Supplied data:

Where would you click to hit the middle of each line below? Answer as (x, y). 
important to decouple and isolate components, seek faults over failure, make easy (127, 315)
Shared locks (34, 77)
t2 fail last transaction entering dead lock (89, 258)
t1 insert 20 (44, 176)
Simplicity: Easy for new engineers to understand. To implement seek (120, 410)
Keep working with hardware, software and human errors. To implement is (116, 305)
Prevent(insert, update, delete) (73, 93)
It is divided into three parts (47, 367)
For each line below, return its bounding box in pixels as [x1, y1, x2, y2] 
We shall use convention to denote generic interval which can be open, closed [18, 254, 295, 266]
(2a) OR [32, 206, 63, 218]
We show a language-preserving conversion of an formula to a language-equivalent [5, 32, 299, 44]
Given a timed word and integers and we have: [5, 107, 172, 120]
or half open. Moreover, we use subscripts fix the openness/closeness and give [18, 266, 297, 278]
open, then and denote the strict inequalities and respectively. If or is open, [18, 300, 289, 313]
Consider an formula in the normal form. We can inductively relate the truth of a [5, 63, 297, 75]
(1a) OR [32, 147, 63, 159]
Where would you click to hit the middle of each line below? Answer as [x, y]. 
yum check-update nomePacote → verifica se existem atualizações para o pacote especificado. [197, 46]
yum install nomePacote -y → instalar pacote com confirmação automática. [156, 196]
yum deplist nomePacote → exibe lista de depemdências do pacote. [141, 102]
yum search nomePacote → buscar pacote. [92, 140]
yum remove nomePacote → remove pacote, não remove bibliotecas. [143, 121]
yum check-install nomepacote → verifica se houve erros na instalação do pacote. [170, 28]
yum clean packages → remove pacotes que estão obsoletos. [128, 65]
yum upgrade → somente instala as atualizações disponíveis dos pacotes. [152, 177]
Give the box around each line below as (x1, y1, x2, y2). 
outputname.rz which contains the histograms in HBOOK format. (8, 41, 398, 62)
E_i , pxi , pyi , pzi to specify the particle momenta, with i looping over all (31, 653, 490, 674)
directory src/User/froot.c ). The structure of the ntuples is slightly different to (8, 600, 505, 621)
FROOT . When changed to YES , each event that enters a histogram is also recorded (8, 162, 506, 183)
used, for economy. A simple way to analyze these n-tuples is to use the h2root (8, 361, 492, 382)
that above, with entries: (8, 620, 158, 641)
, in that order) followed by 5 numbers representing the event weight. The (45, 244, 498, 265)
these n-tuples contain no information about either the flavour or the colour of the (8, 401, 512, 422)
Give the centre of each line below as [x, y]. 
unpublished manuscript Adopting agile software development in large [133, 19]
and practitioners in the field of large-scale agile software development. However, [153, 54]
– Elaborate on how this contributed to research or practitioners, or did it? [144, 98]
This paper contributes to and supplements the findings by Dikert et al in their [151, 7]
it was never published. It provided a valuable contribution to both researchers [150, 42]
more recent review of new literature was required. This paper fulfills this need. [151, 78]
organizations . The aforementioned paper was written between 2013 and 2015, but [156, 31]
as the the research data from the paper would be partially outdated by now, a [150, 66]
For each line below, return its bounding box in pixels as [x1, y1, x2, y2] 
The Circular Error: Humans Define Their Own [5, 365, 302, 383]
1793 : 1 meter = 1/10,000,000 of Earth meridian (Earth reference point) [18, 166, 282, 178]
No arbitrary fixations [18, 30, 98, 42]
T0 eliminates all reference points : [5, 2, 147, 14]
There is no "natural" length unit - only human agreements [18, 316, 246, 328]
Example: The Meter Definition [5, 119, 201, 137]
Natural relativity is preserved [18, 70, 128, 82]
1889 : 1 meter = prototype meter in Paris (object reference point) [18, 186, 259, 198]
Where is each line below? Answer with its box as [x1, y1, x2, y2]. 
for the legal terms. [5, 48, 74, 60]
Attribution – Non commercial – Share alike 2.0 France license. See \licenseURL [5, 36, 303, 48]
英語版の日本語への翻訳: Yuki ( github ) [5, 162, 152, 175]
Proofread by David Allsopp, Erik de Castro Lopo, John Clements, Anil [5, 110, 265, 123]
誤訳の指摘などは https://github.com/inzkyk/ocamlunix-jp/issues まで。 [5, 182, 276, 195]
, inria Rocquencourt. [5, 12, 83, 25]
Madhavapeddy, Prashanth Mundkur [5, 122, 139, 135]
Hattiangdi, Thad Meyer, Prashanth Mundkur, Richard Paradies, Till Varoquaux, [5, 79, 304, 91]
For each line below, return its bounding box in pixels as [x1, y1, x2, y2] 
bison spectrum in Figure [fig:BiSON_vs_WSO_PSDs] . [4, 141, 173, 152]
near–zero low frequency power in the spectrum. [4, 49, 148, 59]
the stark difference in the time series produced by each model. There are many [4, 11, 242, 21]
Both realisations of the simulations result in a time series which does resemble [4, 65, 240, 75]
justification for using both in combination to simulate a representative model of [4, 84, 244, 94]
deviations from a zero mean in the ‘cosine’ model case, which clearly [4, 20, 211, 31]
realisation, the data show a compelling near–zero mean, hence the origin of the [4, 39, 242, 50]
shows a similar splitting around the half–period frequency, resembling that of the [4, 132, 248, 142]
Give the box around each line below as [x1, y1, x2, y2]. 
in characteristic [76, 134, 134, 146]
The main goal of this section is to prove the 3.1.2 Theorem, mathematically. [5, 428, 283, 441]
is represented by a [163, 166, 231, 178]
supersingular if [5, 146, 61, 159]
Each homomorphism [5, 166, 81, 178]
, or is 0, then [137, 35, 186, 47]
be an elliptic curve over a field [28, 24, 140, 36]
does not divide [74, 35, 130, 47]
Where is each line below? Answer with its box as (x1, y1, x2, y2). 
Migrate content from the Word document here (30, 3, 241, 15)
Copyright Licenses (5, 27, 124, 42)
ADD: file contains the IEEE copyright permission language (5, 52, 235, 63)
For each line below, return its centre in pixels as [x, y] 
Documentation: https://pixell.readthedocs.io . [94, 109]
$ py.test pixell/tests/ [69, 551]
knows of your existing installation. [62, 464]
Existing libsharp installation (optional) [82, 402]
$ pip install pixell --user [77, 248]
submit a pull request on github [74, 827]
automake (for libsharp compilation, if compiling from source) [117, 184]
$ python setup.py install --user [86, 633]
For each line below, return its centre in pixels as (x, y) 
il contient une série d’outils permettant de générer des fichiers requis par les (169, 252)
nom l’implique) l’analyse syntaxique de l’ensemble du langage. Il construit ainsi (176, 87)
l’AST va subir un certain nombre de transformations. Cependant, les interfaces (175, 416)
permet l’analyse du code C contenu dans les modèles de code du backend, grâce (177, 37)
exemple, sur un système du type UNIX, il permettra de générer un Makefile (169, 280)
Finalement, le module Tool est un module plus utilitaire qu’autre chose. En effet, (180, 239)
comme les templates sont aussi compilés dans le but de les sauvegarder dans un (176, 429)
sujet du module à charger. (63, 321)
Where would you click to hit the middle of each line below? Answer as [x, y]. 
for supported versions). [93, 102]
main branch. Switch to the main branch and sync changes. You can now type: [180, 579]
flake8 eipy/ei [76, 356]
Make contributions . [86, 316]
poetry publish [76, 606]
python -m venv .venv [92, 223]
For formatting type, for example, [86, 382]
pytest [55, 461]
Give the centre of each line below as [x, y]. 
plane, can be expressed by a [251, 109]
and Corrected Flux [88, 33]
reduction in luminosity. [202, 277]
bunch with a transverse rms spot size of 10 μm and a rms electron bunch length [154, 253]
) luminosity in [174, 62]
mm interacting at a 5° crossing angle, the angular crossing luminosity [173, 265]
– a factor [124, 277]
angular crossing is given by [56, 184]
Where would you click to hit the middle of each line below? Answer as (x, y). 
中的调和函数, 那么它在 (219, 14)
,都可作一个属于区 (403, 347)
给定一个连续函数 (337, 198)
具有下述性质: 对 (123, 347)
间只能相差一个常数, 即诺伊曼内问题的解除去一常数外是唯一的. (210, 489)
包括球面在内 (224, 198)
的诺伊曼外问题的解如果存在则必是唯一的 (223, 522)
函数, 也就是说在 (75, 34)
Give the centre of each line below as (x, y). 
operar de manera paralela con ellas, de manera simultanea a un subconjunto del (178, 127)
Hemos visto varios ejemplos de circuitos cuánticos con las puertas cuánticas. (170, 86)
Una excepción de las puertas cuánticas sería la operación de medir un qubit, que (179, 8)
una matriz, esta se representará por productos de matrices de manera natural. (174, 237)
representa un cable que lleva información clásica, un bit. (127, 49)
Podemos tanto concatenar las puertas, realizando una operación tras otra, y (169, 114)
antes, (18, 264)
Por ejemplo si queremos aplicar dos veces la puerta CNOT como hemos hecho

Exercise objective: Within the material above, find every line containing the word "which" and copy it.

Output of the exercise:
We shall use convention to denote generic interval which can be open, closed [18, 254, 295, 266]
outputname.rz which contains the histograms in HBOOK format. (8, 41, 398, 62)
Both realisations of the simulations result in a time series which does resemble [4, 65, 240, 75]
deviations from a zero mean in the ‘cosine’ model case, which clearly [4, 20, 211, 31]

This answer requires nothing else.